• Your goal
Only a number is expected: how many lines in the data below contain the word "that".

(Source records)
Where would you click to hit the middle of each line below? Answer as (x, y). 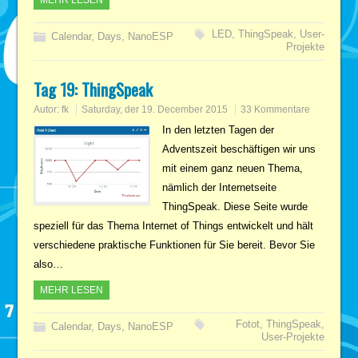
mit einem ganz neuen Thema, (232, 168)
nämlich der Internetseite (219, 187)
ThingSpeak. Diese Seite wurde (235, 206)
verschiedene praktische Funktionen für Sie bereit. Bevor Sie (175, 245)
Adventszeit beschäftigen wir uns (239, 149)
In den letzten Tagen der (218, 129)
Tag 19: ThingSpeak (93, 89)
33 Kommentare (276, 109)
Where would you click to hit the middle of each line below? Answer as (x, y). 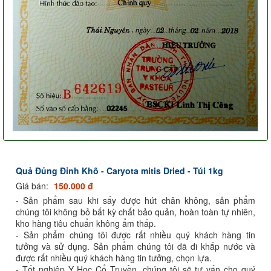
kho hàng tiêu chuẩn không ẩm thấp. (86, 223)
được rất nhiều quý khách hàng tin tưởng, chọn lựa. (115, 257)
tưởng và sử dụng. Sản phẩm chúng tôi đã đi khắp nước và (135, 246)
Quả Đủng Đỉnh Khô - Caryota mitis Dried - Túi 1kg (119, 170)
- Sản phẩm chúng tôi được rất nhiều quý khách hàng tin (135, 234)
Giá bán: (33, 185)
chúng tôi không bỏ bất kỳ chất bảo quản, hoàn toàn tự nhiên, (135, 211)
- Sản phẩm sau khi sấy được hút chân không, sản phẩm (135, 200)
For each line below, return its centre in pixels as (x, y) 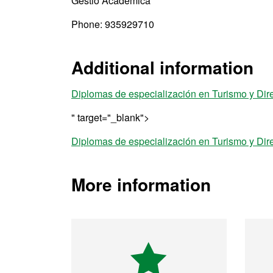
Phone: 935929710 (113, 24)
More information (141, 185)
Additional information (162, 68)
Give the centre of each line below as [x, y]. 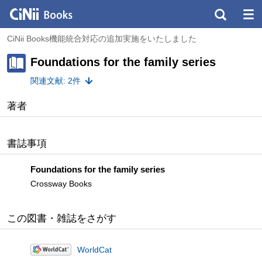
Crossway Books [61, 184]
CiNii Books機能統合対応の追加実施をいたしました [102, 39]
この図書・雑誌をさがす [62, 218]
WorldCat [94, 250]
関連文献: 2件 [56, 81]
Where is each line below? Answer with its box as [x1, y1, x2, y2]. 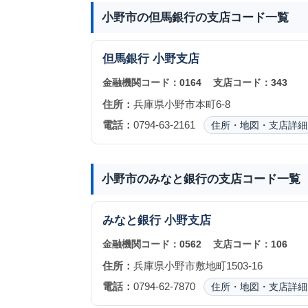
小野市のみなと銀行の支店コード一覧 [101, 172, 300, 186]
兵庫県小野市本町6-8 [133, 98, 230, 110]
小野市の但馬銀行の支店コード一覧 [101, 10, 289, 24]
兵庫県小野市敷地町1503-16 [133, 260, 263, 272]
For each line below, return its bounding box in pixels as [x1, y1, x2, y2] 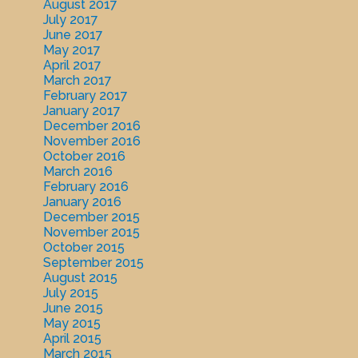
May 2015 [42, 316, 101, 332]
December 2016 [42, 118, 141, 134]
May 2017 [42, 42, 101, 58]
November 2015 [42, 225, 140, 241]
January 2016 [42, 194, 121, 210]
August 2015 [42, 270, 117, 286]
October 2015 [42, 240, 125, 256]
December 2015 [42, 209, 140, 225]
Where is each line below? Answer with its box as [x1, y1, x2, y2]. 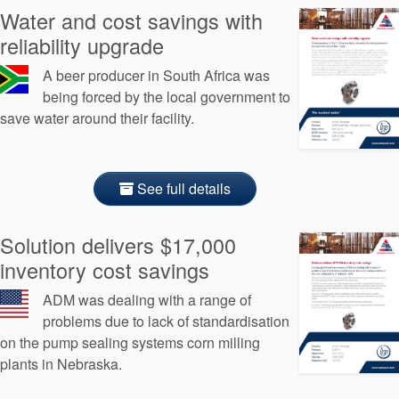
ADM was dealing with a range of [43, 289, 251, 310]
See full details [134, 177, 231, 199]
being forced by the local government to [43, 85, 290, 107]
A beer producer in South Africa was [43, 64, 270, 85]
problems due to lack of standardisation [43, 310, 289, 331]
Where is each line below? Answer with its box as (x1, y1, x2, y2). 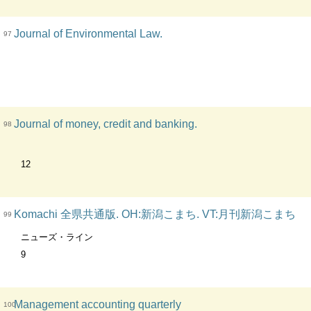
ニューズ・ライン (21, 232, 93, 242)
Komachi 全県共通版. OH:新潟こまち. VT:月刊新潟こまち (14, 208, 296, 220)
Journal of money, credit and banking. (14, 118, 197, 130)
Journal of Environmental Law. (14, 28, 162, 40)
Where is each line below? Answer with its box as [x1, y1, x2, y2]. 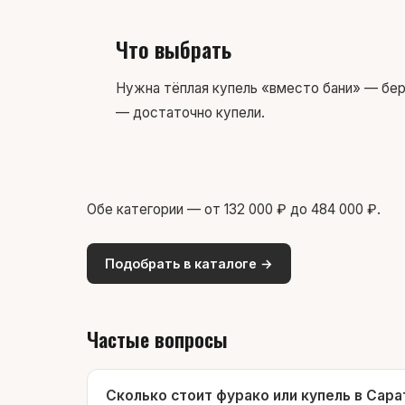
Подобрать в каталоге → [105, 256, 273, 271]
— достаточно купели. [116, 104, 265, 121]
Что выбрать [116, 33, 231, 65]
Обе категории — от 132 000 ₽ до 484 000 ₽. [87, 201, 381, 218]
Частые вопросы [87, 324, 228, 353]
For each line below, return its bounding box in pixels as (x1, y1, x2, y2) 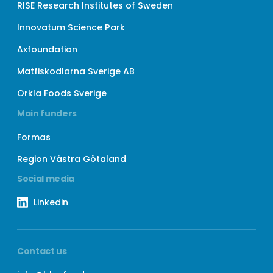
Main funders (17, 107, 77, 119)
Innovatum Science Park (17, 21, 126, 34)
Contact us (17, 244, 67, 257)
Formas (17, 130, 51, 143)
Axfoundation (17, 43, 78, 56)
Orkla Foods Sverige (17, 87, 107, 100)
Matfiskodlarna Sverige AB (17, 65, 135, 78)
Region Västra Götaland (17, 152, 127, 165)
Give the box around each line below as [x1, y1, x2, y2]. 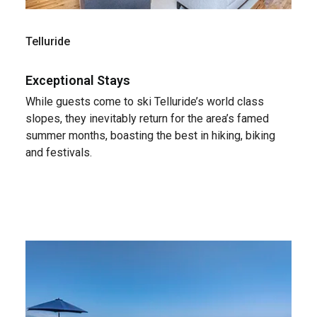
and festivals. [25, 145, 92, 159]
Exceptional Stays [25, 72, 130, 88]
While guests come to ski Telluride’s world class [25, 94, 264, 108]
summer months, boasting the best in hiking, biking [25, 128, 275, 142]
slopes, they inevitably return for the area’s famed [25, 111, 269, 125]
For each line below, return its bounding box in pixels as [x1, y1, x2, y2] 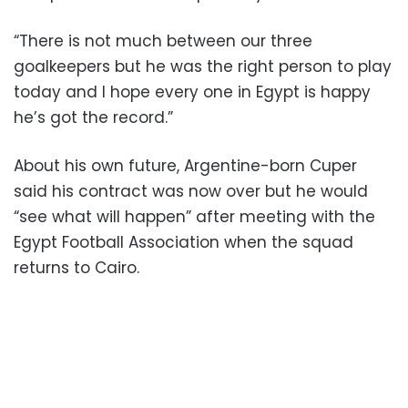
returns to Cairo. [14, 256, 139, 279]
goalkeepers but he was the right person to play [14, 55, 392, 77]
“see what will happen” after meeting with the [14, 205, 375, 228]
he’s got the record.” [14, 106, 173, 128]
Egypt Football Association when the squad [14, 230, 353, 253]
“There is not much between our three [14, 29, 312, 52]
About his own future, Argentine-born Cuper [14, 154, 357, 177]
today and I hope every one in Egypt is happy [14, 80, 371, 103]
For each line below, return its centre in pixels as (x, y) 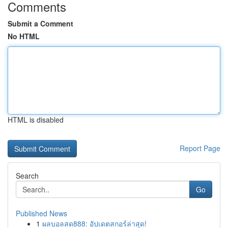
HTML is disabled (36, 120)
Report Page (200, 148)
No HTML (24, 36)
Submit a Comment (40, 23)
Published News (41, 213)
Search (27, 176)
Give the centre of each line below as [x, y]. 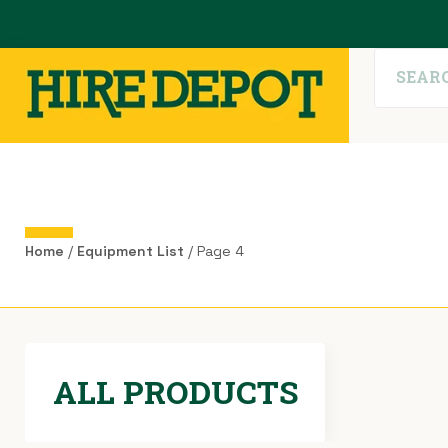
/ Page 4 [214, 251]
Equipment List [130, 251]
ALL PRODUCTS [175, 391]
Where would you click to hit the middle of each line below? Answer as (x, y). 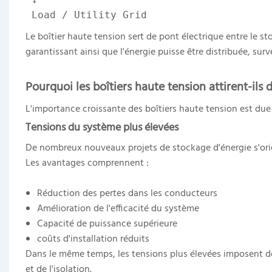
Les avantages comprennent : (87, 163)
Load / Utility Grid (86, 15)
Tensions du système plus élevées (102, 127)
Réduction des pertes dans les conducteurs (127, 193)
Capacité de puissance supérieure (107, 224)
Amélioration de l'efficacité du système (118, 209)
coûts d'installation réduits (93, 239)
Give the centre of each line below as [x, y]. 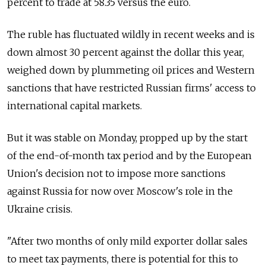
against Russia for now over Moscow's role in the [120, 191]
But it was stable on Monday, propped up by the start [127, 137]
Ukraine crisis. [40, 209]
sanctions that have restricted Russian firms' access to [132, 88]
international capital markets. [75, 105]
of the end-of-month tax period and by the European [129, 155]
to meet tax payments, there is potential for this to [123, 259]
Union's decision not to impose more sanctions [116, 173]
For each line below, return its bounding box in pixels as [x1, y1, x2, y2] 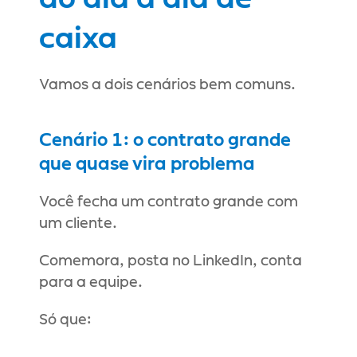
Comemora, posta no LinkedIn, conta [39, 254, 302, 269]
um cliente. [39, 217, 117, 231]
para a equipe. [39, 276, 143, 290]
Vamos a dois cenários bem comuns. [39, 78, 296, 92]
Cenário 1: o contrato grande [39, 131, 291, 149]
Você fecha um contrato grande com [39, 195, 298, 210]
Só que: [39, 313, 92, 328]
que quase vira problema [39, 155, 255, 173]
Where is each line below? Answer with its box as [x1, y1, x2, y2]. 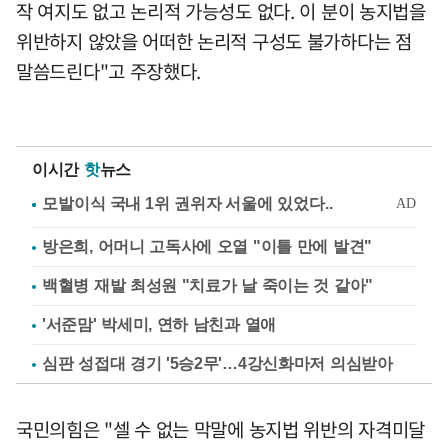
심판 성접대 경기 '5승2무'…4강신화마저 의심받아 [42, 354, 393, 372]
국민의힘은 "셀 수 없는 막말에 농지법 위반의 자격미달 [16, 414, 426, 443]
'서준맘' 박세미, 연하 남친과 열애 [42, 315, 276, 333]
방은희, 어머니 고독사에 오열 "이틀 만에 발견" [42, 237, 372, 255]
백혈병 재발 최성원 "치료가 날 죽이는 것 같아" [42, 276, 373, 294]
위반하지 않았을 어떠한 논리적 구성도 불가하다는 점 [16, 26, 412, 55]
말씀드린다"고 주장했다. [16, 56, 202, 85]
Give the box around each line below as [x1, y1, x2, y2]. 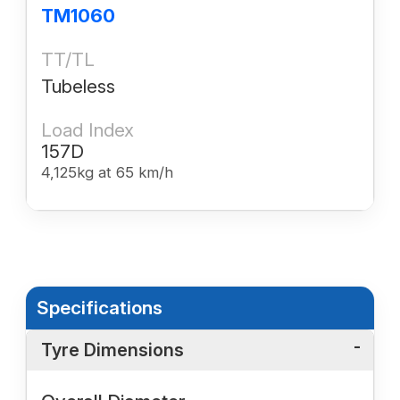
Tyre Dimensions [41, 339, 184, 362]
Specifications [37, 296, 162, 320]
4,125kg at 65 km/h [41, 162, 173, 181]
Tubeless [41, 74, 115, 97]
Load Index [41, 118, 134, 141]
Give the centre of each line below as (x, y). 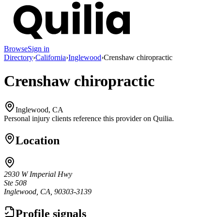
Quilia (163, 118)
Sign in (39, 48)
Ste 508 (15, 183)
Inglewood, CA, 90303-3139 (48, 192)
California (51, 57)
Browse (16, 48)
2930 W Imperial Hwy (38, 174)
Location (38, 140)
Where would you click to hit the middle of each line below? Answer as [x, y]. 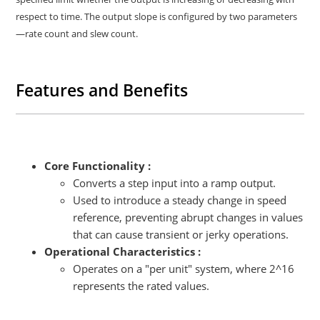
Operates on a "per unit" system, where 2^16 [184, 269]
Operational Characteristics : [123, 252]
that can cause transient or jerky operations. [182, 235]
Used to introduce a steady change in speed [180, 200]
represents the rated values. [141, 286]
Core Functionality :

• Output for this task
2